(Saved entries)
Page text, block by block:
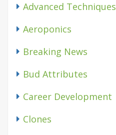
Advanced Techniques
Aeroponics
Breaking News
Bud Attributes
Career Development
Clones
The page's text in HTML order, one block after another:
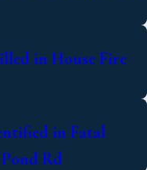
in House Fire
in Fatal
Rd
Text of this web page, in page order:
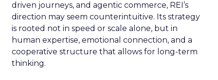
driven journeys, and agentic commerce, REI’s
direction may seem counterintuitive. Its strategy
is rooted not in speed or scale alone, but in
human expertise, emotional connection, and a
cooperative structure that allows for long-term
thinking.
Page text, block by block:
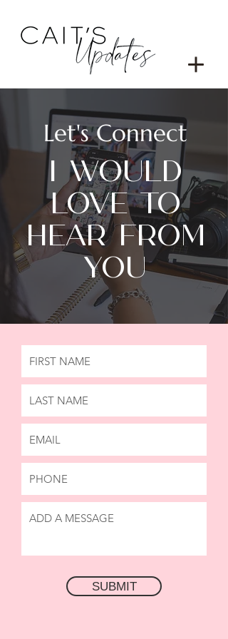
Let's Connect
I WOULD
LOVE TO
HEAR FROM
YOU
SUBMIT
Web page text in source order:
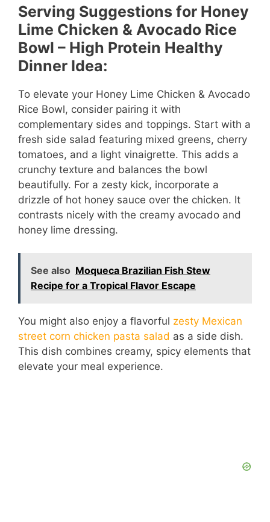
Serving Suggestions for Honey
Lime Chicken & Avocado Rice
Bowl – High Protein Healthy
Dinner Idea:
To elevate your Honey Lime Chicken & Avocado
Rice Bowl, consider pairing it with
complementary sides and toppings. Start with a
fresh side salad featuring mixed greens, cherry
tomatoes, and a light vinaigrette. This adds a
crunchy texture and balances the bowl
beautifully. For a zesty kick, incorporate a
drizzle of hot honey sauce over the chicken. It
contrasts nicely with the creamy avocado and
honey lime dressing.
See also Moqueca Brazilian Fish Stew
Recipe for a Tropical Flavor Escape
You might also enjoy a flavorful zesty Mexican
street corn chicken pasta salad as a side dish.
This dish combines creamy, spicy elements that
elevate your meal experience.
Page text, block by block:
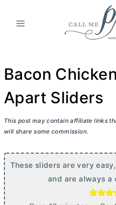
Bacon
Apart Sliders
This post may contain affiliate links
will share some commission.
These sliders are very
and are always a
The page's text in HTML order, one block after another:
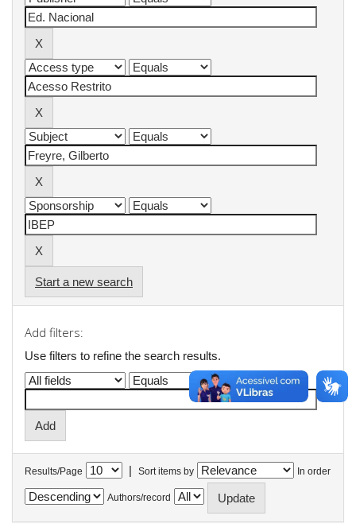
Start a new search
Add filters:
Use filters to refine the search results.
Results/Page | Sort items by In order
Authors/record
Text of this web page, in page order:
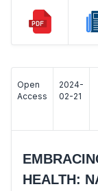
Open
Access
2024-
02-21
HEALTH:
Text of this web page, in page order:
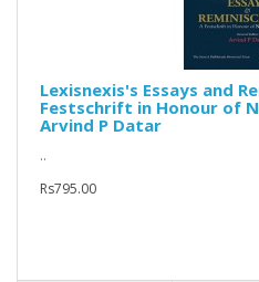
Lexisnexis's Essays and
Festschrift in Honour of
Arvind P Datar
..
Rs795.00
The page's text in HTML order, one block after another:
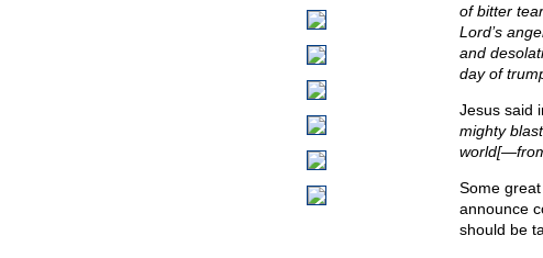
of bitter
Lord’s
and
day of
Jesus said
mighty
Some
announce
should be
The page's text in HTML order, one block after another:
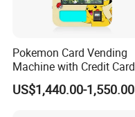
Pokemon Card Vending
Machine with Credit Card
Payment Ai Smart Tcg
Vending Kiosk High Roi
US$1,440.00-1,550.00
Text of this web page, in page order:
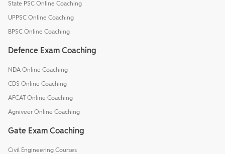
State PSC Online Coaching
UPPSC Online Coaching
BPSC Online Coaching
Defence Exam Coaching
NDA Online Coaching
CDS Online Coaching
AFCAT Online Coaching
Agniveer Online Coaching
Gate Exam Coaching
Civil Engineering Courses
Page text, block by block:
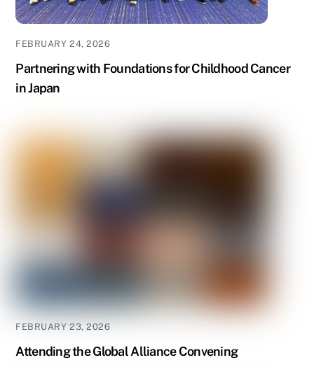
FEBRUARY 24, 2026
Partnering with Foundations for Childhood Cancer
in Japan
FEBRUARY 23, 2026
Attending the Global Alliance Convening
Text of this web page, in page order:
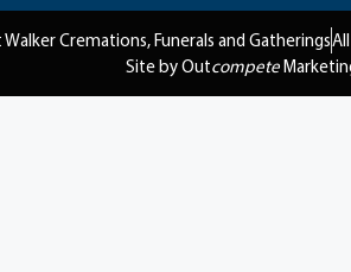
Cremations, Funerals and Gatherings
Site by Outcompete
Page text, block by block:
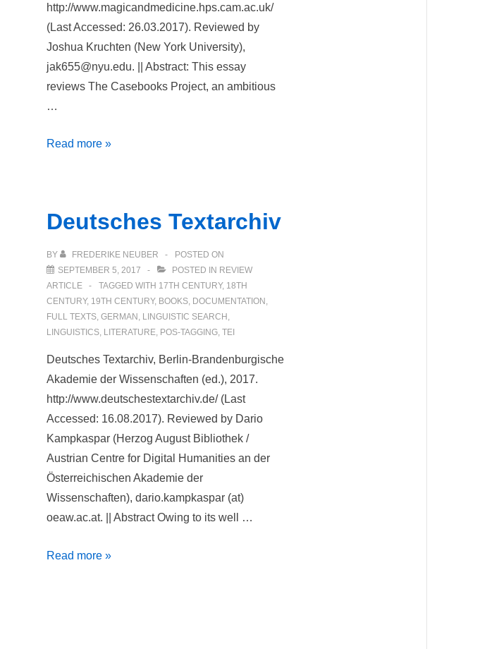
http://www.magicandmedicine.hps.cam.ac.uk/
(Last Accessed: 26.03.2017). Reviewed by
Joshua Kruchten (New York University),
jak655@nyu.edu. || Abstract: This essay
reviews The Casebooks Project, an ambitious
…
The
Read more »
Deutsches Textarchiv
BY FREDERIKE NEUBER
POSTED ON
SEPTEMBER 5, 2017
POSTED IN REVIEW
ARTICLE
TAGGED WITH 17TH CENTURY, 18TH
CENTURY, 19TH CENTURY, BOOKS, DOCUMENTATION ,
FULL TEXTS, GERMAN , LINGUISTIC SEARCH ,
LINGUISTICS, LITERATURE, POS-TAGGING, TEI
Deutsches Textarchiv, Berlin-Brandenburgische
Akademie der Wissenschaften (ed.), 2017.
http://www.deutschestextarchiv.de/ (Last
Accessed: 16.08.2017). Reviewed by Dario
Kampkaspar (Herzog August Bibliothek /
Austrian Centre for Digital Humanities an der
Österreichischen Akademie der
Wissenschaften), dario.kampkaspar (at)
oeaw.ac.at. || Abstract Owing to its well …
Deutsches
Read more »
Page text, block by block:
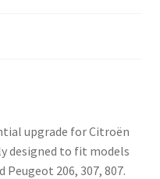
upgrade for Citroën
designed to fit models
Peugeot 206, 307, 807.
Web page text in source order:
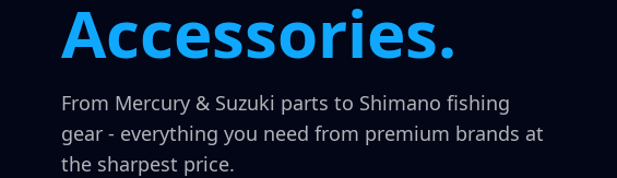
Accessories.
From Mercury & Suzuki parts to Shimano fishing
gear - everything you need from premium brands at
the sharpest price.
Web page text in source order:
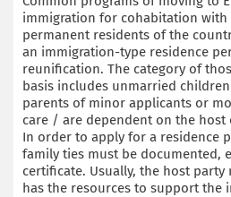
immigration for cohabitation with
permanent residents of the
an immigration-type residence
reunification. The category of
basis includes unmarried
parents of minor applicants or
care / are dependent on the host
In order to apply for a residence
family ties must be documented,
certificate. Usually, the host
has the resources to support the
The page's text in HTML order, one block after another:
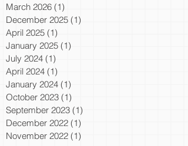
March 2026 (1)
December 2025 (1)
April 2025 (1)
January 2025 (1)
July 2024 (1)
April 2024 (1)
January 2024 (1)
October 2023 (1)
September 2023 (1)
December 2022 (1)
November 2022 (1)
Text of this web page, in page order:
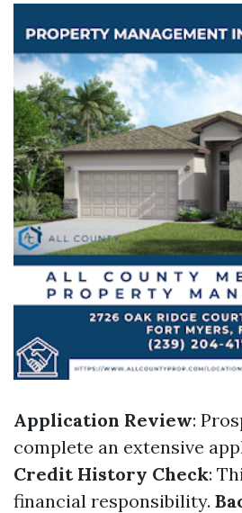
Application Review:
complete an extensive
Credit History Check:
financial responsibility.
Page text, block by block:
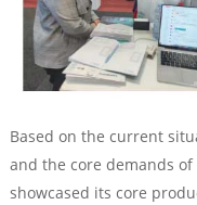
Based on the current
and the core demands
showcased its core
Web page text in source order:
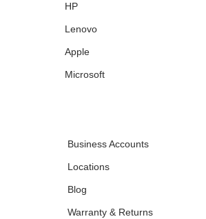
HP
Lenovo
Apple
Microsoft
Business Accounts
Locations
Blog
Warranty & Returns
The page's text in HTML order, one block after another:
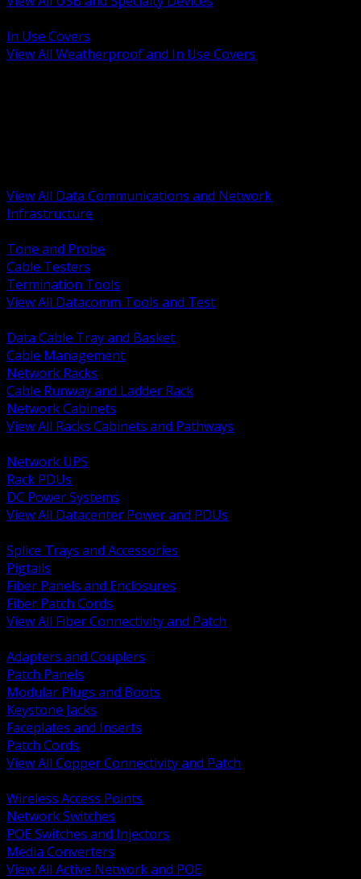
In Use Covers
View All Weatherproof and In Use Covers
View All Data Communications and Network
Infrastructure
Tone and Probe
Cable Testers
Termination Tools
View All Datacomm Tools and Test
Data Cable Tray and Basket
Cable Management
Network Racks
Cable Runway and Ladder Rack
Network Cabinets
View All Racks Cabinets and Pathways
Network UPS
Rack PDUs
DC Power Systems
View All Datacenter Power and PDUs
Splice Trays and Accessories
Pigtails
Fiber Panels and Enclosures
Fiber Patch Cords
View All Fiber Connectivity and Patch
Adapters and Couplers
Patch Panels
Modular Plugs and Boots
Keystone Jacks
Faceplates and Inserts
Patch Cords
View All Copper Connectivity and Patch
Wireless Access Points
Network Switches
POE Switches and Injectors
Media Converters
View All Active Network and POE
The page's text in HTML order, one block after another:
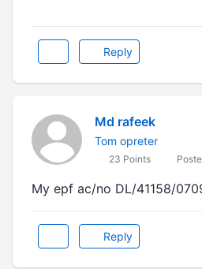
Reply
Md rafeek
Tom opreter
23 Points
My epf ac/no DL/41158/
Reply
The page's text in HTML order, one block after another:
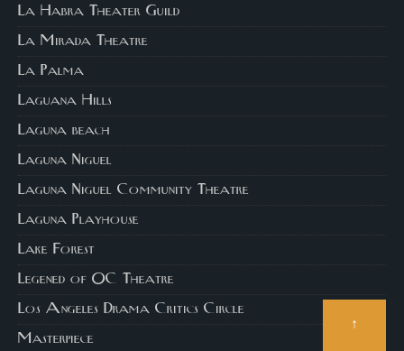
La Habra Theater Guild
La Mirada Theatre
La Palma
Laguana Hills
Laguna beach
Laguna Niguel
Laguna Niguel Community Theatre
Laguna Playhouse
Lake Forest
Legened of OC Theatre
Los Angeles Drama Critics Circle
Masterpiece
↑
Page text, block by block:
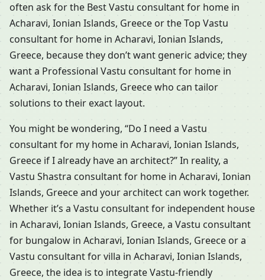
often ask for the Best Vastu consultant for home in
Acharavi, Ionian Islands, Greece or the Top Vastu
consultant for home in Acharavi, Ionian Islands,
Greece, because they don’t want generic advice; they
want a Professional Vastu consultant for home in
Acharavi, Ionian Islands, Greece who can tailor
solutions to their exact layout.
You might be wondering, “Do I need a Vastu
consultant for my home in Acharavi, Ionian Islands,
Greece if I already have an architect?” In reality, a
Vastu Shastra consultant for home in Acharavi, Ionian
Islands, Greece and your architect can work together.
Whether it’s a Vastu consultant for independent house
in Acharavi, Ionian Islands, Greece, a Vastu consultant
for bungalow in Acharavi, Ionian Islands, Greece or a
Vastu consultant for villa in Acharavi, Ionian Islands,
Greece, the idea is to integrate Vastu-friendly
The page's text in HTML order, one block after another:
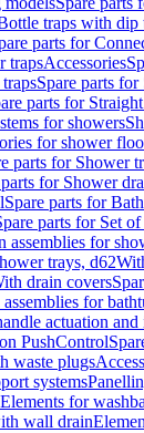
traps with dip
parts for
trapsAccessories
Spare parts
parts for
for showers
for shower
parts for Shower
for Shower
Spare parts for
parts for Set
assemblies for
trays, d62
drain covers
for
actuation and
PushControl
waste plugs
systems
for
wall drain
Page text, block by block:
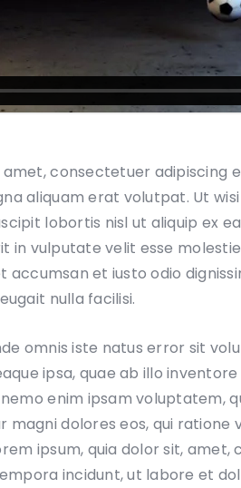
consectetuer adipiscing
aliquam erat volutpat. Ut
lobortis nisl ut aliquip ex
in vulputate velit esse
accumsan et iusto odio
nulla facilisi.
omnis iste natus error sit
ipsa, quae ab illo
enim ipsam voluptatem,
magni dolores eos, qui
ipsum, quia dolor sit,
incidunt, ut labore et
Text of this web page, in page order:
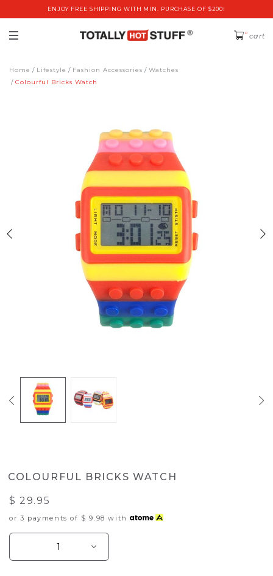
ENJOY FREE SHIPPING WITH MIN. PURCHASE OF $200!
0 cart
Home Lifestyle Fashion Accessories
Watches
Colourful Bricks Watch
COLOURFUL BRICKS WATCH
$ 29.95
or 3 payments of $ 9.98 with
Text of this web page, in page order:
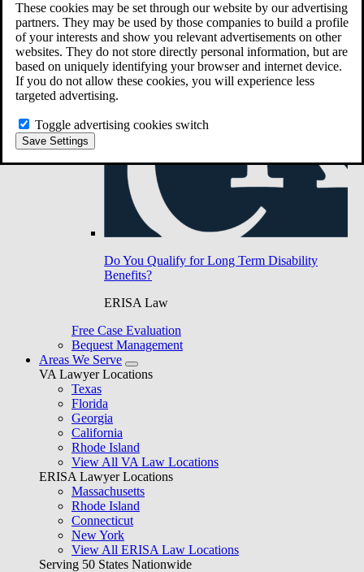
These cookies may be set through our website by our advertising
partners. They may be used by those companies to build a profile
of your interests and show you relevant advertisements on other
websites. They do not store directly personal information, but are
based on uniquely identifying your browser and internet device.
If you do not allow these cookies, you will experience less
targeted advertising.
Toggle advertising cookies switch
Save Settings
Do You Qualify for Long Term Disability
Benefits?
ERISA Law
Free Case Evaluation
Bequest Management
Areas We Serve
VA Lawyer Locations
Texas
Florida
Georgia
California
Rhode Island
View All VA Law Locations
ERISA Lawyer Locations
Massachusetts
Rhode Island
Connecticut
New York
View All ERISA Law Locations
Serving 50 States Nationwide
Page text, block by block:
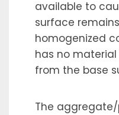
available to
surface
homogenized
has no
from the base
The
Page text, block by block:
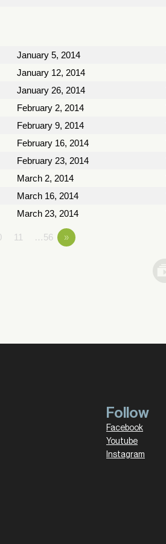
January 5, 2014
January 12, 2014
January 26, 2014
February 2, 2014
February 9, 2014
February 16, 2014
February 23, 2014
March 2, 2014
March 16, 2014
March 23, 2014
11 …56 »
Follow
Facebook
Youtube
Instagram
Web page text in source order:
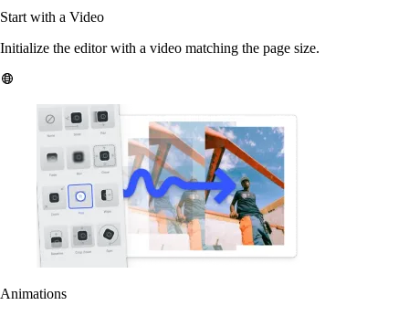
Start with a Video
Initialize the editor with a video matching the page size.
Animations
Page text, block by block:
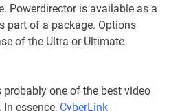
Powerdirector is available as a
part of a package. Options
of the Ultra or Ultimate
probably one of the best video
essence, CyberLink
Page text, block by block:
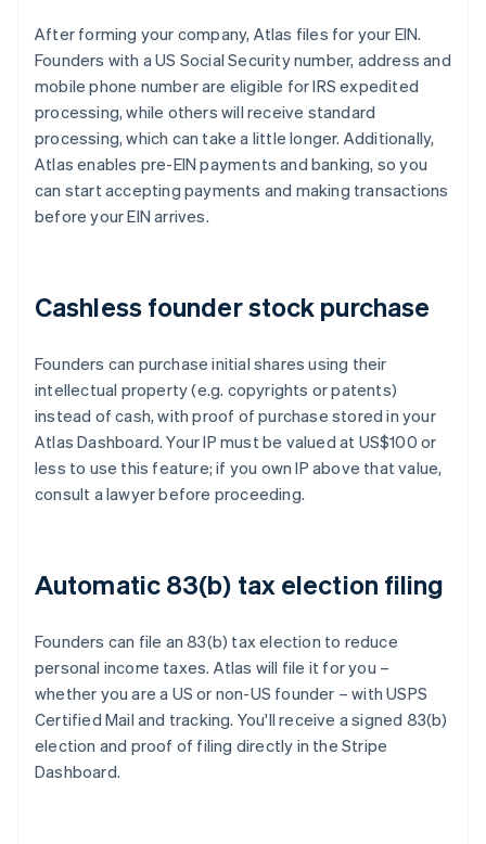
After forming your company, Atlas files for your EIN.
Founders with a US Social Security number, address and
mobile phone number are eligible for IRS expedited
processing, while others will receive standard
processing, which can take a little longer. Additionally,
Atlas enables pre-EIN payments and banking, so you
can start accepting payments and making transactions
before your EIN arrives.
Cashless founder stock purchase
Founders can purchase initial shares using their
intellectual property (e.g. copyrights or patents)
instead of cash, with proof of purchase stored in your
Atlas Dashboard. Your IP must be valued at US$100 or
less to use this feature; if you own IP above that value,
consult a lawyer before proceeding.
Automatic 83(b) tax election filing
Founders can file an 83(b) tax election to reduce
personal income taxes. Atlas will file it for you –
whether you are a US or non-US founder – with USPS
Certified Mail and tracking. You'll receive a signed 83(b)
election and proof of filing directly in the Stripe
Dashboard.
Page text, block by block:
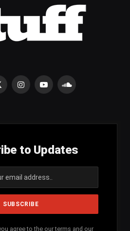
InstagramYouTubeSoundCloud
to Updates
agree to the our terms and our
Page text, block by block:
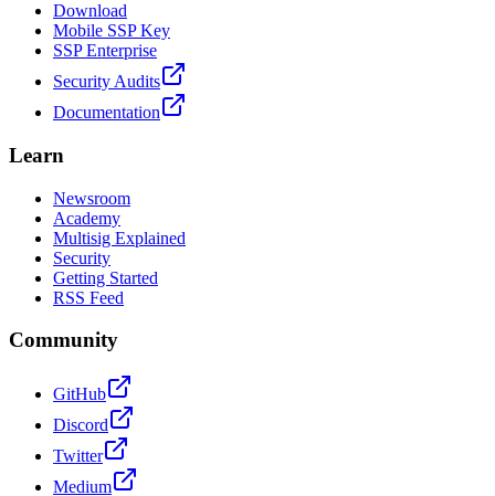
Download
Mobile SSP Key
SSP Enterprise
Security Audits
Documentation
Learn
Newsroom
Academy
Multisig Explained
Security
Getting Started
RSS Feed
Community
GitHub
Discord
Twitter
Medium
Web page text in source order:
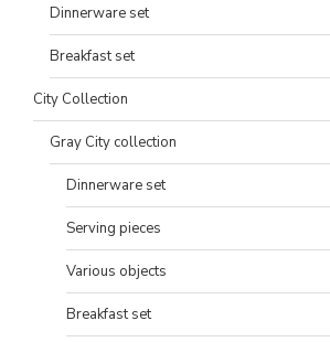
Dinnerware set
Breakfast set
City Collection
Gray City collection
Dinnerware set
Serving pieces
Various objects
Breakfast set
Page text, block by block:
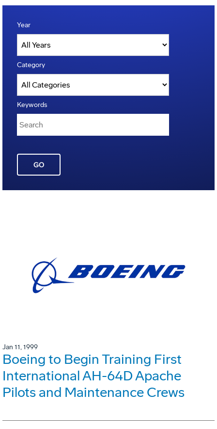
Year
Category
Keywords
GO
Jan 11, 1999
Boeing to Begin Training First
International AH-64D Apache
Pilots and Maintenance Crews
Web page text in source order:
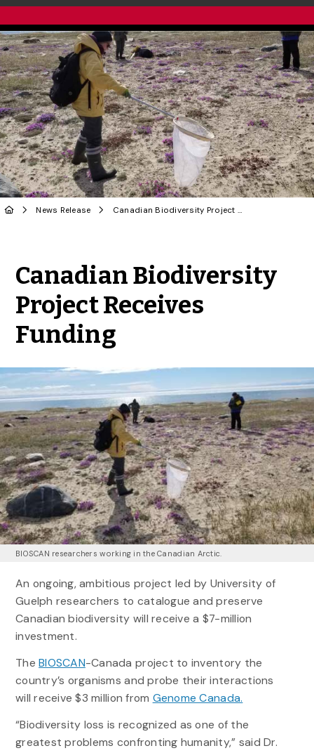
News Release Canadian Biodiversity Project Receives Funding
Canadian Biodiversity
Project Receives
Funding
BIOSCAN researchers working in the Canadian Arctic.
An ongoing, ambitious project led by University of
Guelph researchers to catalogue and preserve
Canadian biodiversity will receive a $7-million
investment.
TheBIOSCAN-Canada project to inventory the
country’s organisms and probe their interactions
will receive $3 million from Genome Canada.
“Biodiversity loss is recognized as one of the
greatest problems confronting humanity,” said Dr.
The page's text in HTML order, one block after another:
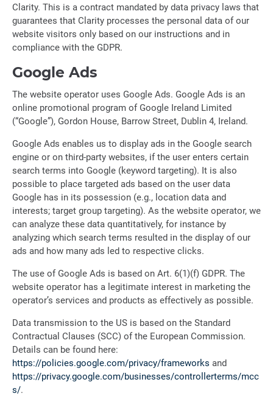
Clarity. This is a contract mandated by data privacy laws that
guarantees that Clarity processes the personal data of our
website visitors only based on our instructions and in
compliance with the GDPR.
Google Ads
The website operator uses Google Ads. Google Ads is an
online promotional program of Google Ireland Limited
(“Google”), Gordon House, Barrow Street, Dublin 4, Ireland.
Google Ads enables us to display ads in the Google search
engine or on third-party websites, if the user enters certain
search terms into Google (keyword targeting). It is also
possible to place targeted ads based on the user data
Google has in its possession (e.g., location data and
interests; target group targeting). As the website operator, we
can analyze these data quantitatively, for instance by
analyzing which search terms resulted in the display of our
ads and how many ads led to respective clicks.
The use of Google Ads is based on Art. 6(1)(f) GDPR. The
website operator has a legitimate interest in marketing the
operator’s services and products as effectively as possible.
Data transmission to the US is based on the Standard
Contractual Clauses (SCC) of the European Commission.
Details can be found here:
https://policies.google.com/privacy/frameworks and
https://privacy.google.com/businesses/controllerterms/mcc
s/.

(To do): Every line with "Exam" in it should be copied from the entries above.

(Response box):
Defence Exam Coaching
Gate Exam Coaching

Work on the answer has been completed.